Kraft Charges Put Spotlight on Human Trafficking

"We are really talking about an international problem that feeds the U.S. market and make no bones about it, this is literally the magnitude of organized crime."

What to Know

  • Patriots owner Robert Kraft faces two charges of soliciting prostitution in Jupiter, Florida, authorities announced Friday.
  • The charges are connected to a wider human trafficking ring bust involving hundreds of men accused of contributing to sex trafficking.
  • Experts say human trafficking warning signs are often missed at hotels, bus and train stations, and at airports.

Florida law enforcement officials say New England Patriots owner Robert Kraft is one of hundreds of men accused of allegedly soliciting prostitution as a result of a recent sting they say contributes to the world of sex trafficking.

The major bust in the Sunshine State spans three counties, and police confirmed it had ties to New York and China.

Todd McGhee, a retired Massachusetts State Police trooper who is now a private security consultant, says human and sex trafficking, which happens when someone is abducted or promised false employment, then exploited and prevented from leaving, is prevalent everywhere in the United States.

"We are really talking about an international problem that feeds the U.S. market and make no bones about it, this is literally the magnitude of organized crime," McGhee said.

According to the U.S. Department of Justice, authorities handled nearly 2,000 cases of human trafficking in 2015. DOJ numbers say most of those responsible were white males, and nearly all of them were U.S. citizens.

McGhee says the men paying for sex, commonly called johns, contribute to keeping the billion dollar business thriving.

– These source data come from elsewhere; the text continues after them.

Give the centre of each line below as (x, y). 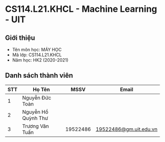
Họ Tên (41, 89)
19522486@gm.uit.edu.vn (126, 129)
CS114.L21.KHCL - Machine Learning (81, 9)
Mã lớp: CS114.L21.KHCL (37, 55)
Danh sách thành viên (39, 76)
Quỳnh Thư (35, 118)
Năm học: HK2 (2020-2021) (40, 60)
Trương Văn (35, 126)
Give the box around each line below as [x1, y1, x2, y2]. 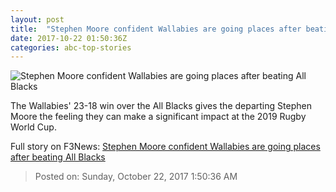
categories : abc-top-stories [10, 42, 132, 53]
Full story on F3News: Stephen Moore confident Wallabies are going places [10, 141, 321, 153]
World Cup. [10, 121, 57, 133]
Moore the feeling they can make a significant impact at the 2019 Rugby [10, 111, 307, 123]
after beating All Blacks [10, 151, 106, 163]
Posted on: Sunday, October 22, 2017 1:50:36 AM [34, 171, 238, 183]
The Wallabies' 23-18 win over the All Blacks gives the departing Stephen [10, 100, 312, 112]
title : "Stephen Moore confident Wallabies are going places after [10, 24, 302, 34]
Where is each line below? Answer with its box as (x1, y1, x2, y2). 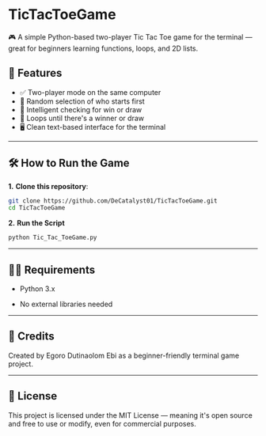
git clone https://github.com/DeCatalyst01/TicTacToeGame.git (8, 196, 218, 205)
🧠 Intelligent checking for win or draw (19, 104, 142, 114)
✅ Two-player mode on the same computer (19, 87, 161, 97)
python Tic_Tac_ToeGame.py (8, 233, 97, 242)
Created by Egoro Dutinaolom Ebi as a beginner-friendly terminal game (8, 351, 240, 360)
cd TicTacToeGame (8, 204, 66, 212)
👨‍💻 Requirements (8, 263, 96, 276)
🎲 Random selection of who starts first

"The johns will most likely get a slap on the wrist," McGhee said. "With that being said, it is a massive, massive money-making business."

In 2010, the National Institute of Justice funded a study to measure sex trafficking in eight major cities in the United States. They estimated the illegal activity ranged from $40 million in Denver to $290 million in Atlanta.

"Those controlling the ring have control of how the money comes in and goes out and it is absolutely an underground controlled process," McGhee said.

The retired trooper also said there are signs of human trafficking that are missed all of the time, considering that a ring leader may be the only person who knows where a woman is hidden so they can be forced into prostitution, holding them in a hotel, or in the Florida cases, a massage parlor.

At least 45 human trafficking suspects were referred to U.S. attorneys in Massachusetts in 2015, according to the DOJ.

McGhee said the trafficking is happening in hotels, in a bus or transit station and in airports.

"Often times there will be a handler who will do all the speaking," he said. "They may say there is a language barrier and that's why the others are not speaking for themselves."

At an airport, a handler will keep control of the victims' passports, speaking on their behalf, again claiming a language barrier.

My Life My Choice, a Boston-based group that works to help sex trafficking victims, say they helped 204 victims in just six months.